The discussion looks interesting. Back to original question, limiting the anthropogenic air pollutants associated with morbidities requires an interdisciplinary effort on all levels - individual, local, national, international. Fine PM albeit chemically non-specific is a good example. The American Heart Association's Scientific Statement acknowledges its causal effect on cardiovascular health. It is produced by multiple sources and can travel large distances and cross jurisdictional boundaries, which makes control/abatement strategies difficult. At a recent Climate Change and Health conference, I was impressed with the technological/systems based research on interventions. However, nothing was mentioned about the importance of behaviour change.
What I'm suggesting is a possible action to reduce the air pollution in urban zone where people live, work and create the own pollution.

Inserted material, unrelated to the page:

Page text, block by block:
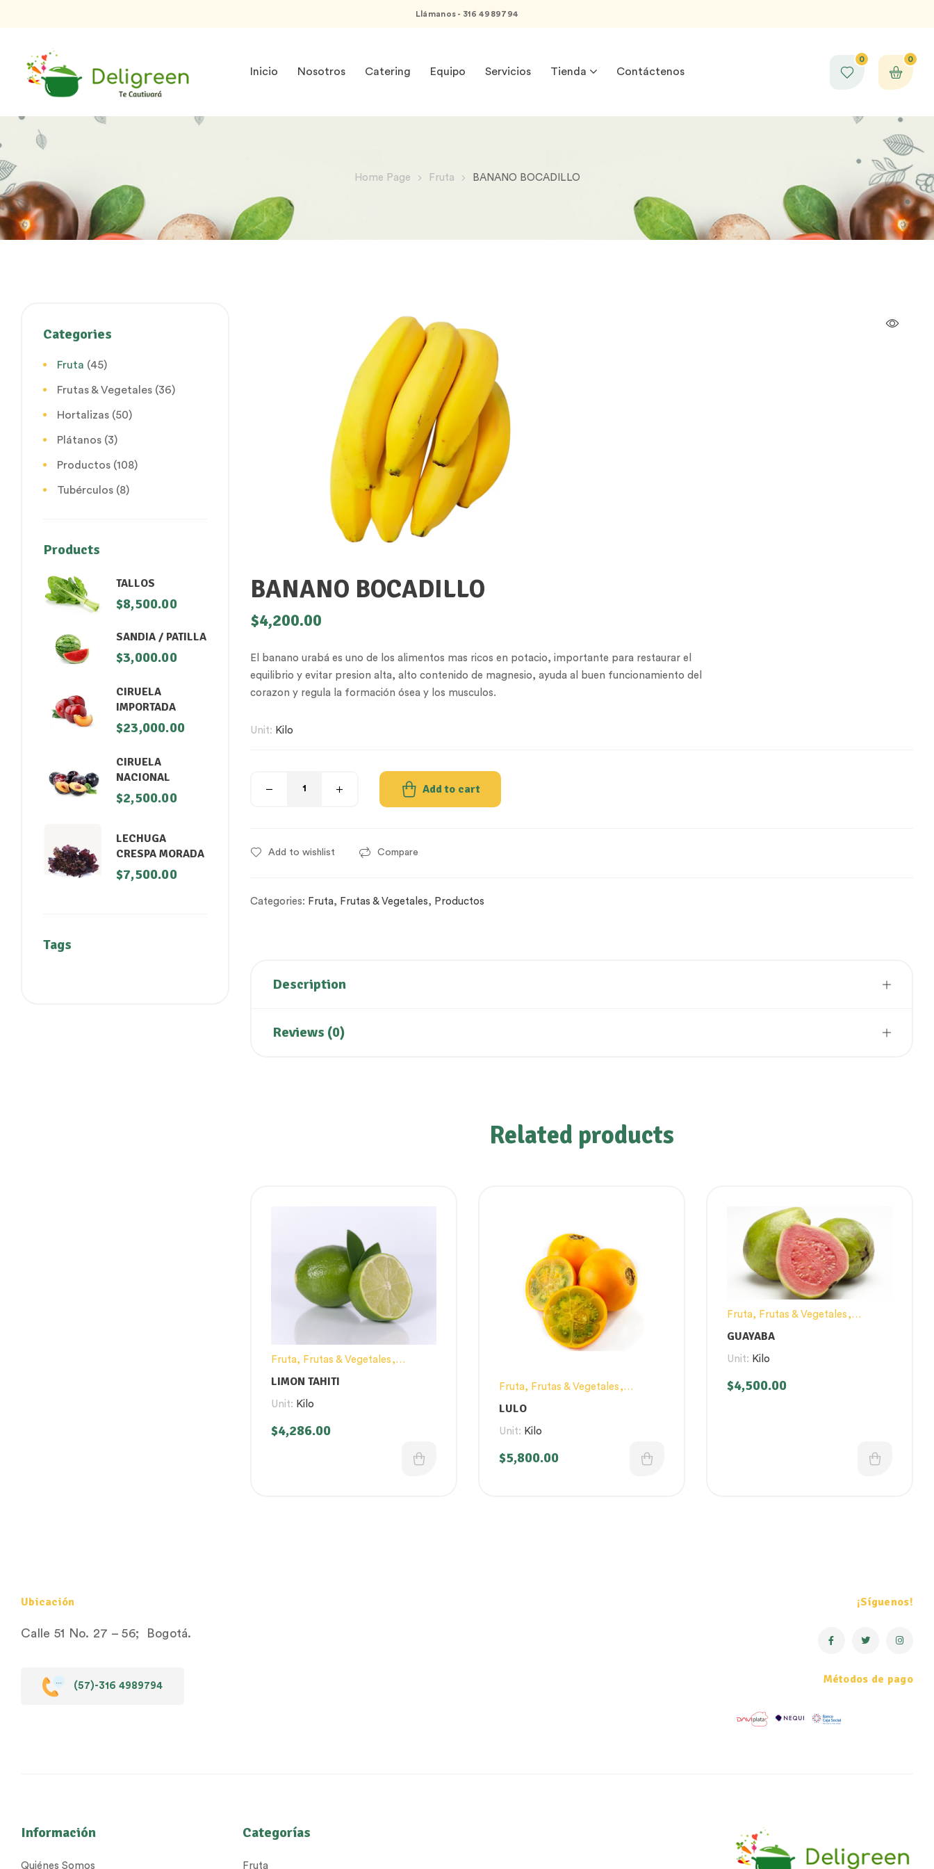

As you mentioned:"...nothing was mentioned about the importance of behaviour change." I think that we have to work strongly on this item, "behaviour" and action to do to reduce air pollution.
Again, in my opinion in most of Europe and US and generally all western town, the air pollution is generated by traffic and residential, i.e. generated by people.
traffic emission sources are densely distributed and mobile in the town, residential is densely distributed and fixed in the town.
Acting to control the emission of every single emission source is impossible, then the suggested idea is create a network of dense, distributed and fixed air pollution adsorber in our town.
Let me know what do you and all other colleagues think about this possibility.